Déféré par un représentant de collectivités locales

  • Le président du conseil régional, le maire, ou le président du conseil rural peut déférer à la Cour suprême, pour excès de pouvoir, la décision de refus d’approbation du représentant de l’État, prise dans le cadre de l’article 336 du Code des Collectivités locales.
  • Ces recours font l’objet de la procédure prévue aux articles 337 et 338 dudit code.
  • L’annulation de la décision de refus d’approbation par la Cour suprême équivaut à une approbation, exécutoire dès notification de l’arrêt à la Collectivité locale (article 81).
  • Sans préjudice du recours direct dont elle dispose, une personne physique ou morale lésée par un acte mentionné aux articles 334 et 335 du Code des Collectivités locales peut, dans le délai de deux mois à compter de la date à laquelle l’acte est devenu exécutoire, demander au représentant de l’État concerné de mettre en œuvre la procédure prévue aux articles 337 et 338 dudit code.
  • Lorsque la demande d’annulation concerne un acte mentionné à l’article 335 du code, le représentant de l’état peut déférer l’acte en cause à la Cour suprême, dans les deux mois suivant sa saisine, par la personne physique ou morale lésée.
  • Lorsque la demande d’annulation concerne un acte mentionné à l’article 336 dudit code, au cours du délai d’approbation du représentant de l’État, celui-ci traite cette demande, selon la procédure du recours gracieux.
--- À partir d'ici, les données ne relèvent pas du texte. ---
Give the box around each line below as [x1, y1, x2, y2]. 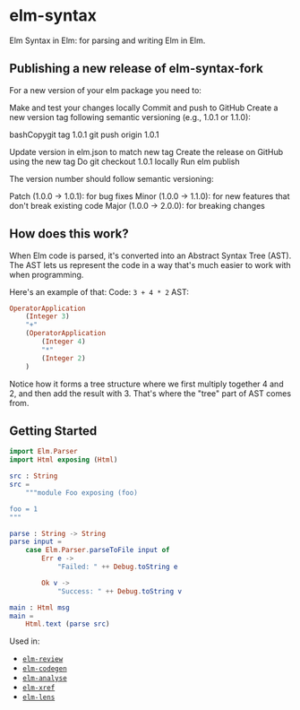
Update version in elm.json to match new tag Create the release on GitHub [9, 146, 284, 157]
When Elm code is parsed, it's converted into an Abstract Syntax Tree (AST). [9, 250, 292, 261]
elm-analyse [21, 674, 67, 683]
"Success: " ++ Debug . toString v [56, 586, 182, 596]
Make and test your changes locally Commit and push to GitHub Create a [9, 102, 279, 113]
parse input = [9, 537, 63, 547]
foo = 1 [9, 504, 39, 514]
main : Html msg [9, 602, 70, 612]
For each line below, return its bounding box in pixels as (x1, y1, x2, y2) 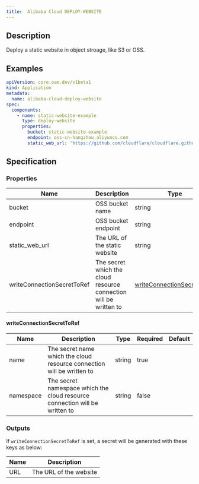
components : (11, 107, 41, 113)
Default (168, 334, 190, 343)
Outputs (6, 424, 31, 432)
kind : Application (6, 85, 52, 91)
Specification (6, 157, 57, 167)
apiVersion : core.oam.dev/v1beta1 (6, 80, 92, 86)
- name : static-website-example (17, 112, 97, 119)
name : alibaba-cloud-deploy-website (11, 96, 102, 102)
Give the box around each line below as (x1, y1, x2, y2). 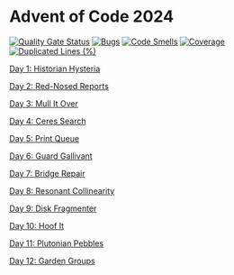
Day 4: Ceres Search (9, 115, 86, 126)
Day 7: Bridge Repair (9, 168, 85, 179)
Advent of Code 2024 (9, 6, 174, 27)
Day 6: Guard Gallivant (9, 151, 93, 161)
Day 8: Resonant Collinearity (9, 185, 115, 196)
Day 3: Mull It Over (9, 97, 79, 109)
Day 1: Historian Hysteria (9, 63, 101, 74)
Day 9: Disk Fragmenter (9, 203, 97, 214)
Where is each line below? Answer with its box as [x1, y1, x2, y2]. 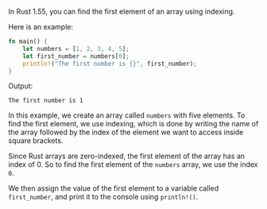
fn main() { [8, 37, 48, 45]
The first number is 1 [8, 97, 83, 105]
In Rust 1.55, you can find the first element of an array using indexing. [8, 7, 235, 16]
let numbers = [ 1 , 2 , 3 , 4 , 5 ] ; [22, 45, 130, 52]
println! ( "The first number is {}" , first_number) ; [22, 60, 197, 68]
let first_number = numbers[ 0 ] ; [22, 52, 130, 60]
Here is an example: [8, 22, 74, 31]
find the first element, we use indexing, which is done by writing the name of [8, 119, 259, 129]
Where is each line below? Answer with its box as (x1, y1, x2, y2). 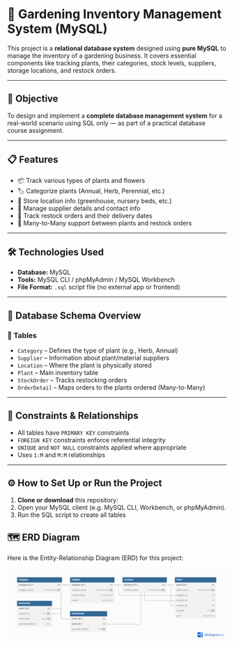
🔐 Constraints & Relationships (7, 410, 139, 422)
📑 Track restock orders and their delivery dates (17, 211, 153, 220)
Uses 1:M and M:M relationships (17, 450, 106, 458)
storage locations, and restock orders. (7, 66, 117, 74)
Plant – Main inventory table (17, 369, 99, 377)
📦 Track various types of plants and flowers (17, 176, 146, 184)
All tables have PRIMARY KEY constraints (17, 428, 130, 437)
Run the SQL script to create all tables (17, 511, 127, 519)
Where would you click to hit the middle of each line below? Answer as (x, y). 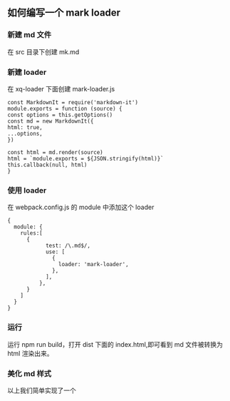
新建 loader (27, 72)
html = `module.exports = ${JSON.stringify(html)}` (85, 158)
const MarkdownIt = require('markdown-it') (73, 102)
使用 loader (27, 190)
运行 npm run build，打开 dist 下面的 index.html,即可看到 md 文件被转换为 (115, 344)
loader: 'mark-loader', (94, 265)
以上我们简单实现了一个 (42, 390)
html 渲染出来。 (30, 353)
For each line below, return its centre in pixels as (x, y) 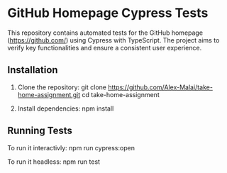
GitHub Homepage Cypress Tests (108, 13)
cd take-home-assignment (121, 94)
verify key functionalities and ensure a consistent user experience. (105, 48)
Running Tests (40, 131)
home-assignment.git (49, 94)
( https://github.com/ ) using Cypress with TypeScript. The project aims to (113, 40)
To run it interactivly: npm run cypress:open (71, 147)
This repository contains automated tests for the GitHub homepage (105, 33)
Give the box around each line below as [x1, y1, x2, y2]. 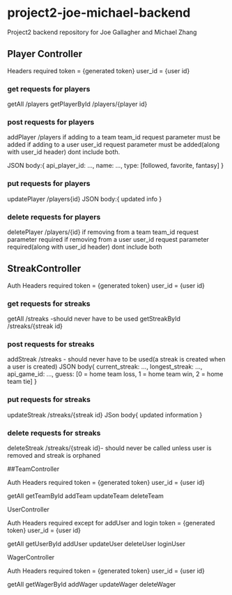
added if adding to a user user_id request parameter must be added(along [7, 141, 220, 149]
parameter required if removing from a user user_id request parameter [7, 235, 209, 243]
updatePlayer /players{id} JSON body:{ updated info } [7, 194, 162, 203]
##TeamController [7, 465, 60, 473]
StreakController [7, 263, 82, 275]
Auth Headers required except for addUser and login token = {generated [7, 518, 215, 527]
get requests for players [7, 84, 91, 93]
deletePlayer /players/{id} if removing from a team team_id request [7, 228, 199, 236]
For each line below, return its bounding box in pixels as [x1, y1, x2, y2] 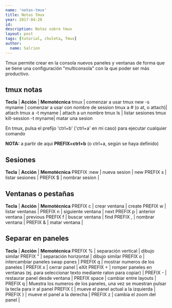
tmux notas [5, 86, 43, 94]
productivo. [5, 70, 30, 77]
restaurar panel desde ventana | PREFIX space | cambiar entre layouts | [5, 275, 157, 281]
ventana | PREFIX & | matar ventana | [5, 219, 83, 225]
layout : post [5, 31, 33, 36]
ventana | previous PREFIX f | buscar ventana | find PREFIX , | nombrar [5, 214, 155, 220]
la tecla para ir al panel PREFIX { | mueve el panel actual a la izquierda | [5, 285, 156, 292]
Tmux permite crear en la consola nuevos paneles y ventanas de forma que [5, 59, 165, 66]
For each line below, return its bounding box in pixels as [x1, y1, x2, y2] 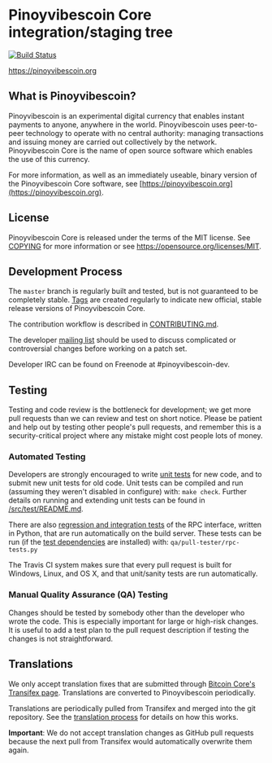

Si la décision est devenue exécutoire, seul le recours direct est possible.
  • Les actes déférés ne sont pas susceptibles de recours hiérarchique (article 82).

Cassation contre des décisions de la Cour des Comptes et d’organismes administratifs à caractère juridictionnel

  • Les recours en cassation contre les décisions de la Cour de discipline financière et des organismes administratifs à caractère juridictionnel sont portés devant les chambres réunies de la Cour suprême.
  • La décision de la Cour suprême sur le point de droit jugé par la juridiction dont la décision a été contestée s’impose à cette juridiction (article 82-1).
  • La procédure applicable est celle prévue pour les recours en cassation devant la Cour suprême.
  • L’accusation est soutenue par un commissaire du gouvernement désigné conformément aux dispositions de l’article 45-1 de la présente loi (article 82-2).